BSS: What's the most important piece of homework a business sales person must do today?
MG: I think prospects appreciate some of the same things they always have, but they really appreciate a sales person who knows their business. As stated earlier, we advocate a focus on “the customer’s customer.” Knowing the issues that end-customers have and how they want to buy and use our customer’s product/solution stimulates very creative thinking for how we can bring value to our customer. It’s this kind of creative thinking that sparks smart questions that prospects value and recognize as different than typical run-of-the-mill sales schlocks.
BSS: Do sales managers and CRM systems prompt the wrong activities with prospects today?
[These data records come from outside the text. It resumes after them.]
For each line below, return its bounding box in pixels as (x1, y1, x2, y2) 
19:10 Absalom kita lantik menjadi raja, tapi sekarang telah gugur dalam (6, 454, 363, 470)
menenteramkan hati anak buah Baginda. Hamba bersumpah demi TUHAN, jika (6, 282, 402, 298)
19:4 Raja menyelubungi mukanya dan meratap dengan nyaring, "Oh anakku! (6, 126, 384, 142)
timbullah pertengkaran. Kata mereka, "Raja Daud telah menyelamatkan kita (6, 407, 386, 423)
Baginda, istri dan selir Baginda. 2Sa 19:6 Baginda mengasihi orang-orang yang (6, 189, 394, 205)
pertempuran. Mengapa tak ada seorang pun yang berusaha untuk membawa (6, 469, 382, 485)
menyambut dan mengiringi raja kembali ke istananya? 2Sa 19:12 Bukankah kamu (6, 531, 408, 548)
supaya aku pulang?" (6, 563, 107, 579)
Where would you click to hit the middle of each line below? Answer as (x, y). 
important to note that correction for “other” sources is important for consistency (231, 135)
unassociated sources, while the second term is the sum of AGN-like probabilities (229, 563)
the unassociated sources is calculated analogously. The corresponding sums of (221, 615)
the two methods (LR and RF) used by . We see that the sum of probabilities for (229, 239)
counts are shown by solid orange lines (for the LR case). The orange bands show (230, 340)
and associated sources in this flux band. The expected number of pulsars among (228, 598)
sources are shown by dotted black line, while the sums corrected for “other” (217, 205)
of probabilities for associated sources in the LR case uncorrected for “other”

MG: Unfortunately, CRM systems were born out of SFA systems, which were originally designed for sales management. Most of the automation that exists in CRM today is concentrated around a “standard linear sales process.” Frankly, I haven’t seen a linear sales process ever, and certainly not recently. And more often than not, sales management is inspecting on activity for activity sake. As an example, many standard sales processes define doing a “standard” demo as a key part of the sales process. In many cases, prospects don’t want a feature dump, they want to understand how their business process is going to be impacted and where improvement or innovation is going to happen for their specific situation.
BSS: What's the BEST best practice you're seeing today?
MG: The velocity at which prospects research and consume information is incredible today. Timing your engagement with them has never been more important. We designed a best practice we call Moment of Interest Marketing™ into our standard lead generation workflows. Most of the clients we work with have way too much latency built in their prospect inquiry follow up process. Marketing collects inquiries and then batches them up for later follow up by inside sales or telemarketing. We instead try to enable either an online chat or outbound telephone reachout within 10 minutes of a prospect taking some kind of action with online content. We catch them in their “moment of interest.” They are emotionally connected to the topic and content you want to discuss and your chances of actually getting ahold of them are much higher.